1: Cover glass 2: Fluorine coating layer 3: Intermediate layer 4: DLC layer 5: Glass substrate

Claims

A glass substrate having a fluorine coating layer on the surface side and a diamond-like carbon (DLC) layer on the substrate side, which is represented by the alkoxysilane represented by the following formula (1) and, if necessary, the following formula (2) A glass substrate comprising an intermediate layer containing polysiloxane obtained by polycondensation of an alkoxysilane containing an alkoxysilane, between the fluorine coating layer and the DLC layer.
R 1 {Si (OR 2 ) 3 } P (1)
(R 1 is a hydrocarbon group having 1 to 12 carbon atoms substituted with a ureido group, R 2 is an alkyl group having 1 to 5 carbon atoms, and p represents an integer of 1 or 2.)
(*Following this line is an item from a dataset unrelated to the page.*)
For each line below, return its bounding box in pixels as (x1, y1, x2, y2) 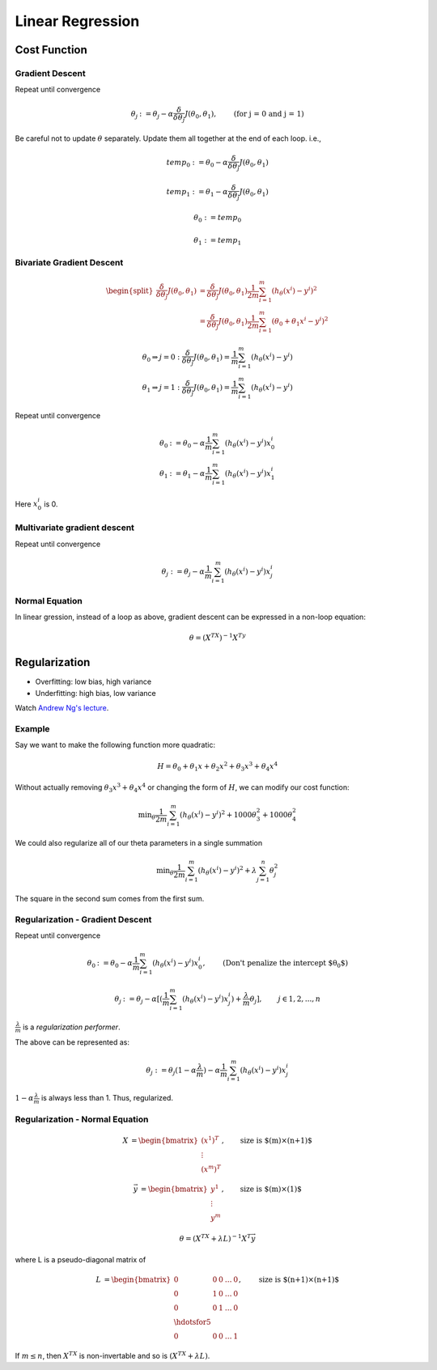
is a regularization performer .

(R 3 ) n Si (OR 4 ) 4-n (2)
(R 3 is a hydrogen atom, or a hetero atom, a halogen atom, a vinyl group, an amino group, a glycidoxy group, a mercapto group, a methacryloxy group, an isocyanate group or an acryloxy group, and having 1 to 8 carbon atoms. A hydrocarbon group, R 4 is an alkyl group having 1 to 5 carbon atoms, and n is an integer of 0 to 3.)
The alkoxysilane represented by the formula (1) is at least one selected from the group consisting of γ-ureidopropyltriethoxysilane, γ-ureidopropyltrimethoxysilane, and γ-ureidopropyltripropoxysilane. A glass substrate as described in 1.
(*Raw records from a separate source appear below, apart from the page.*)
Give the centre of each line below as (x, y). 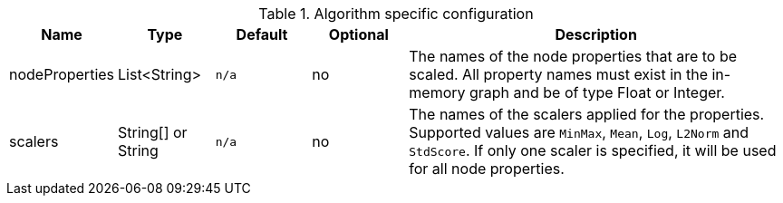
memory (437, 92)
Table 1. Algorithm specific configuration (396, 14)
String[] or (153, 132)
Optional (358, 34)
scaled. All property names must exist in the (558, 74)
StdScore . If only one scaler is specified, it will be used (593, 150)
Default (262, 34)
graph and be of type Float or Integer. (597, 92)

The glass substrate of Claim 1 or 2 whose alkoxysilane represented by Formula (2) is tetraalkoxysilane whose n is 0 in Formula (2).
The glass substrate according to any one of claims 1 to 3, wherein the alkoxysilane represented by the formula (1) is contained in an amount of 0.5% or more in the total alkoxysilane.
The alkoxysilane represented by the formula (1) is contained in an amount of 0.5 to 60 mol% in the total alkoxysilane, and the alkoxysilane represented by the formula (2) in the total alkoxysilane is 40 to 99.5 mol. The glass substrate according to claim 1, wherein the glass substrate is contained in an amount of 1%.
The glass substrate according to any one of claims 1 to 5, wherein the fluorine coating layer is formed from a polycondensate of a silane compound of perfluoroalkyl or perfluoropolyether.
7. The glass substrate according to claim 1, wherein the fluorine coating layer has a thickness of 1 to 30 nm, the diamond-like carbon layer has a thickness of 50 to 150 nm, and the intermediate layer has a thickness of 10 to 500 nm.
A display element comprising the glass substrate according to any one of claims 1 to 7.